Es una realidad que ha habido grandes avances en la educación pública. Pero es igual de incuestionable el deterioro actual“. Aurora Ruiz ha estado analizando el mundo educativo durante décadas desde el Colectivo Lorenzo Luzuriaga, lo que le ha permitido ver a la escuela pública crecer, abrazar la universalidad y la equidad, sufrir los recortes y, en los últimos tiempos, convertirse en un mercado, especialmente la universidad, cuenta. Todo en 50 años.
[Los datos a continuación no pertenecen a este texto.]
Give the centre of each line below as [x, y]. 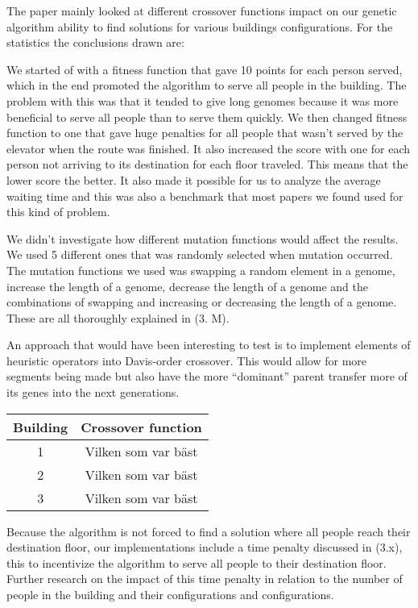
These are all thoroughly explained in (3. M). [118, 317]
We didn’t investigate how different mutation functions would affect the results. [203, 238]
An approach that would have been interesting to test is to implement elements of [209, 345]
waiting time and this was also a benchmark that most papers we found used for [205, 196]
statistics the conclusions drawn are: [95, 42]
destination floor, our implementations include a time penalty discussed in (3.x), [205, 547]
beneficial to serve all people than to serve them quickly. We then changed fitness [207, 117]
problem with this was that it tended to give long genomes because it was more [203, 100]
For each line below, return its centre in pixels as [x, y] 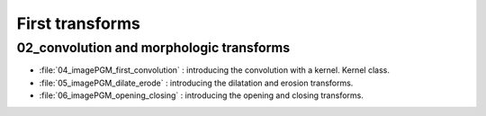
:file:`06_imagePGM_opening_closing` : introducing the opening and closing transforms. [201, 95]
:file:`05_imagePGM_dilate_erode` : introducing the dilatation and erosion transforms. [196, 83]
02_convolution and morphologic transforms [153, 48]
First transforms [79, 23]
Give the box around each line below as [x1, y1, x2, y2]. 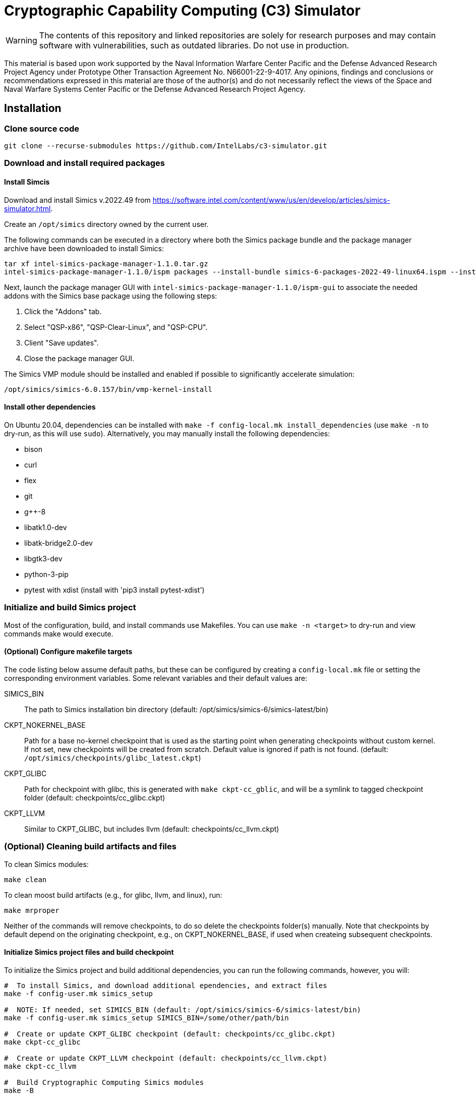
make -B [4, 1086, 34, 1094]
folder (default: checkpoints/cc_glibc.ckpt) [24, 793, 165, 802]
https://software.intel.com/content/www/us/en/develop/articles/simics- [152, 195, 390, 204]
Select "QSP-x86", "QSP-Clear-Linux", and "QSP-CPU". [24, 322, 208, 331]
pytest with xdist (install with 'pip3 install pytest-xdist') [24, 585, 205, 594]
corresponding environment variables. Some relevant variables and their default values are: [4, 673, 308, 682]
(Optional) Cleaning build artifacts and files [4, 841, 176, 852]
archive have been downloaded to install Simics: [4, 244, 164, 253]
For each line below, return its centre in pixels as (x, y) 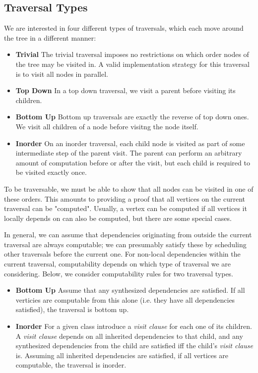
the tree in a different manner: (50, 37)
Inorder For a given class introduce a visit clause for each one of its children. (134, 326)
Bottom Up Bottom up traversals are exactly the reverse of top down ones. (132, 117)
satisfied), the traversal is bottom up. (72, 309)
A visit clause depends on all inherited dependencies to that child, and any (129, 336)
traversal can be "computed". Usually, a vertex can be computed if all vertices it (126, 208)
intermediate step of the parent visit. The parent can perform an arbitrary (129, 153)
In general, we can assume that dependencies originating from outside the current (128, 235)
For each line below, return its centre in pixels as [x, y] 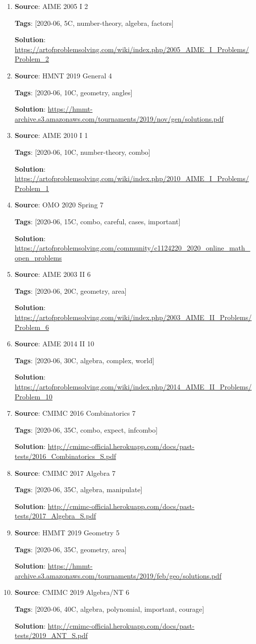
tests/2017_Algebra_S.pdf [55, 516]
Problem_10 [33, 396]
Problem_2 [32, 59]
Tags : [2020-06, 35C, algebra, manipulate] [78, 489]
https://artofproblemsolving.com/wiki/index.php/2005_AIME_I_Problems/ [132, 49]
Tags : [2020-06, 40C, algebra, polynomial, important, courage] [109, 609]
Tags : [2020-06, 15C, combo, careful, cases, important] [98, 221]
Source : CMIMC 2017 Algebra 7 [65, 473]
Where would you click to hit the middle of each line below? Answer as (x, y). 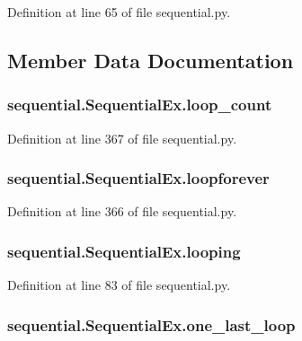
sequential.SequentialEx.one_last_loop (151, 324)
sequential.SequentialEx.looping (124, 251)
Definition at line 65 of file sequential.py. (119, 12)
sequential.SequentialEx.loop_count (140, 105)
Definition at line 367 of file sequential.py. (122, 138)
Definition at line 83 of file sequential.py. (119, 285)
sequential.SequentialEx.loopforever (138, 178)
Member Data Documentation (151, 60)
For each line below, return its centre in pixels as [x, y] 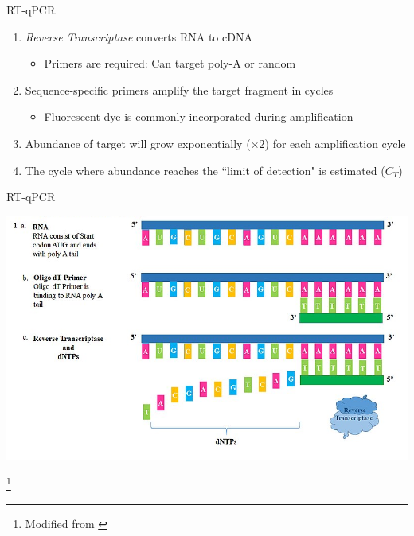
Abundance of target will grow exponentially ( [138, 143]
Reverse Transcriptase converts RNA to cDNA [139, 36]
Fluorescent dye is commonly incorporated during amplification [199, 117]
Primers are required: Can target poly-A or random [170, 63]
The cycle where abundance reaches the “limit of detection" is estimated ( [205, 170]
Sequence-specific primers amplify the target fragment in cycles [179, 89]
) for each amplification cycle [335, 143]
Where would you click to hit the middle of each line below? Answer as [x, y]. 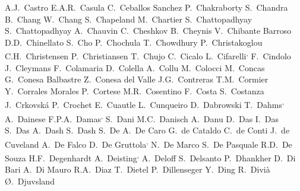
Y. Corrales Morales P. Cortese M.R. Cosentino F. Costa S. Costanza [135, 90]
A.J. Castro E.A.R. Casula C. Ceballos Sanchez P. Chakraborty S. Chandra [146, 7]
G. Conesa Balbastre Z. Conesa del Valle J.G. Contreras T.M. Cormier [137, 79]
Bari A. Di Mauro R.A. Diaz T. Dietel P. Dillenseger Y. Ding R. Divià [138, 169]
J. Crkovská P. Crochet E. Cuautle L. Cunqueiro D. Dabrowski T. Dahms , [145, 104]
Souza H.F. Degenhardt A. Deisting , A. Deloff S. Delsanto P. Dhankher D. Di [150, 157]
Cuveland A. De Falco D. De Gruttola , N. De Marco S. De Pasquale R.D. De [149, 143]
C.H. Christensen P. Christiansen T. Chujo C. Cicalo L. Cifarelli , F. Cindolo [148, 55]

Hoy, en plena oleada privatizadora, España vuelve a debatir, si es que alguna vez dejó de hacerlo, sobre el papel de la escuela, dice Elena Martín, catedrática de Psicología Evolutiva de la Educación en la Universidad Autónoma de Madrid. “No se ha conseguido un acuerdo sobre la función social de la escuela. Si la educación tiene la función de compensar desigualdades o si la meta es el esfuerzo y la excelencia. Aunque yo no creo que esto sea contrario a la equidad, se presenta así”. Para esta experta esa “tensión” es “un reflejo de lo que está pasando en la sociedad. El individualismo, la derechización, lleva a la gente a considerar la educación como un elemento para su beneficio privado y a discutir la función social de la escuela como un medio de compensación de desigualdades”, la función que (teóricamente) se le asignó cuando se democratizó. Y esa dicotomía se ha ido trasladando a las sucesivas leyes y a las aulas.